この間さらに互いの不倫も発覚し、もはや夫婦としての修復は不可能。
そうして妻は、こんな動機の元で夫殺害の犯行に及んだのです。
- 動機その① 生き方が合わず、自分を否定されたから
- 動機その② たびたび夫から暴力を受け、殺意を抱いたから
- …ということで、2006年12月12日早朝に殺害を決行
- 就寝中の夫を中身の入ったワインボトルで撲殺し、自宅で解体
- その後自宅をリフォームするなどの隠蔽工作も
さらに妻は嘘の証言や虚偽の捜索願いを出し、捜査を撹乱。
犯行はかなり計画的、用意周到に行われたことが伺えます。
ところがいざ裁判では、犯行当時の責任能力を否定。
心身喪失状態だったと主張しやがったのです。
精神鑑定と裁判の行く末
引用:裁判所 公式サイト
逮捕当時は容疑をあっさり認め、殺害した経緯も饒舌に証言した妻。
彼女は法廷で被告となった途端、幻覚や幻聴の症状を訴え始めます。
「遺体を捨てたとき、夫の声が聞こえた」
「警察署で、鏡に映る夫を見た」
これにより裁判は、犯行時の妻の精神状態、責任能力の有無に焦点が絞られ、精神鑑定に注目が集まることに。
- 検察・被告人の鑑定証人、共に犯行時は心神喪失状態と判断
- 双方が同じ鑑定結果になるのは異例の事態
- 検察側・弁護側は、同時に鑑定医師と質疑応答
- 鑑定結果を重視する判例が多い中、裁判所の判断これいかに
さてこの裁判、昨今よく耳にする精神鑑定が判決を左右する流れとなっていきます。
- 刑法第39条
1. 心神喪失者の行為は、罰しない
2. 心神耗弱者の行為は、その刑を減軽する
これに基づく争いへと発展。
弁護側は鑑定結果から、心身喪失状態にあり責任能力はないとして、無罪を主張します。
その一方で検察側は、鑑定結果を鑑みても責任能力に問題ないとし、懲役20年を求刑。
さらに検察側は精神鑑定の再鑑定を請求するも、裁判所はこの再鑑定請求を却下しています。
歌織被告に下された判決
夫を殺害し、バラバラにし、その辺に雑に捨てた歌織被告。
精神鑑定結果が反映され、無罪放免に…というと、そうは問屋がおろしません。
- 東京地裁・河本雅也裁判長は、歌織被告に懲役15年の実刑判決を下した
- 被告の心身喪失は「責任能力に影響を与えるものではない」と判断
- その理由はまず、動機が明瞭で計画性があること
- また、犯行後に死体遺棄や隠蔽工作を行なっていること
- 精神状態は犯行の手助けにしかなっていないこと
以上により被告の完全責任能力を認めるとし、2008年4月28日、東京地裁の1審では有罪判決に。
ただ、歌織被告の弁護人はこの判決を不服とし、同2008年5月9日に控訴しています。
控訴とは、1審判決に不服があるとして、裁判内容・判決内容を見直すものです。
- 控訴審公判では3回目の精神鑑定が行われた
- 被告の完全責任能力を認める鑑定結果となり、証拠として採用
- その後2010年5月、東京高等裁判所で控訴審公判最終弁論へ
弁護側は、変わらず心神喪失による無罪を主張。
検察側は精神鑑定の信用性の高さを主張し、控訴棄却を主張。
歌織被告の裁判は、控訴審判決公判・2審の判決がキモとなっていきます。
- 2010年6月22日。
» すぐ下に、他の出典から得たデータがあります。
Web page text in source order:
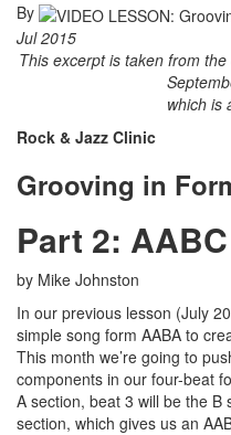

出田孝一裁判長は1審判決を支持
- 被告側の控訴を棄却。弁護側は上訴権を放棄
- これにより、東京地方裁判所判決に基づいた懲役刑が確定
こうして2007年から始まった裁判は、2010年7月にエンディングを迎えます。
控訴審でも1審判決は妥当であるとして、懲役は15年。
この判決のもと、三橋歌織は殺人・死体遺棄の罪で懲役刑となり、いま現在2021年も服役中です。
通常、刑務所に収監されるのは、裁判で懲役刑が確定してから。
一審で確定した場合は即日、控訴審に持ち越しで確定した場合は手続きの関係で数日あとに収監となります。
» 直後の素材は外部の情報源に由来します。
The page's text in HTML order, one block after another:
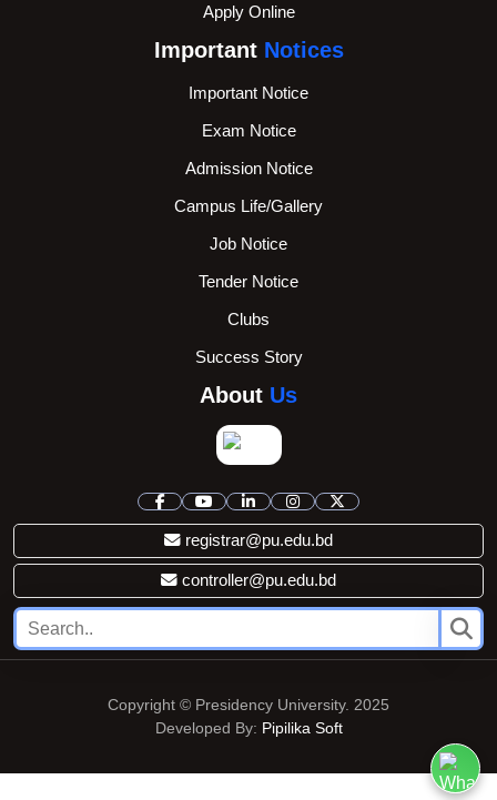
Apply Online
Important Notices
Important Notice
Exam Notice
Admission Notice
Campus Life/Gallery
Job Notice
Tender Notice
Clubs
Success Story
About Us
registrar@pu.edu.bd
controller@pu.edu.bd
Copyright © Presidency University. 2025
Developed By: Pipilika Soft
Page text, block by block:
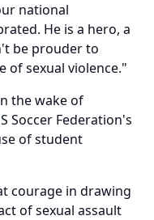
national
He is a hero, a
be prouder to
of sexual violence."
the wake of
Soccer Federation's
of student
courage in drawing
of sexual assault
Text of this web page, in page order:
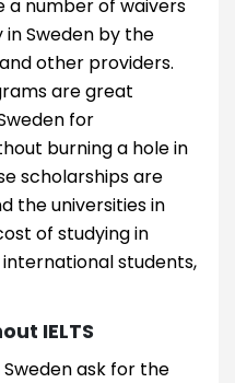
a number of waivers
Sweden by the
other providers.
are great
for
burning a hole in
scholarships are
the universities in
of studying in
students,
IELTS
ask for the

今回の三橋歌織の場合、収監は控訴審判決確定後の2010年7月以降。
…ですが、一審判決と控訴審が同じであるため、刑期には勾留期間が含まれます。
つまり2007年で懲役刑が確定しているので、そこから15年、2023年頃に出所の予定です。
こうして「新宿・渋谷エリートバラバラ殺人事件」は、2006年12月の殺害日から、4年以上の月日を経て完全解決に至ったことになります。
まとめ
夫を殺し、ひとりで遺体を切断し、タクシーや電車を利用して遺棄した妻。
最初に遺体が発見された西新宿は異様な光景に包まれ、当時は大きなニュースになりました。
現場周辺には規制線が張られ、植え込みを捜索する鑑識課員がワラワラと。
「新宿で殺人事件があったらしい…」
そんな噂は瞬く間に広がり、その猟奇的な事件性にプルプルしたのを覚えています。
日本は世界に比べると、非常に治安の良い国です。
それでも事件が起こらないわけではなく、犯罪は後を断ちません。
新たな事件が起これば過去の事件は忘れ去られ、猟奇事件のその後を知る機会も少ないかと思います。
人が人を切り刻むおぞましさ。
あぁ、こんな事件があったんだ…と、その裏側を知るきっかけになれば恐悦至極にございます。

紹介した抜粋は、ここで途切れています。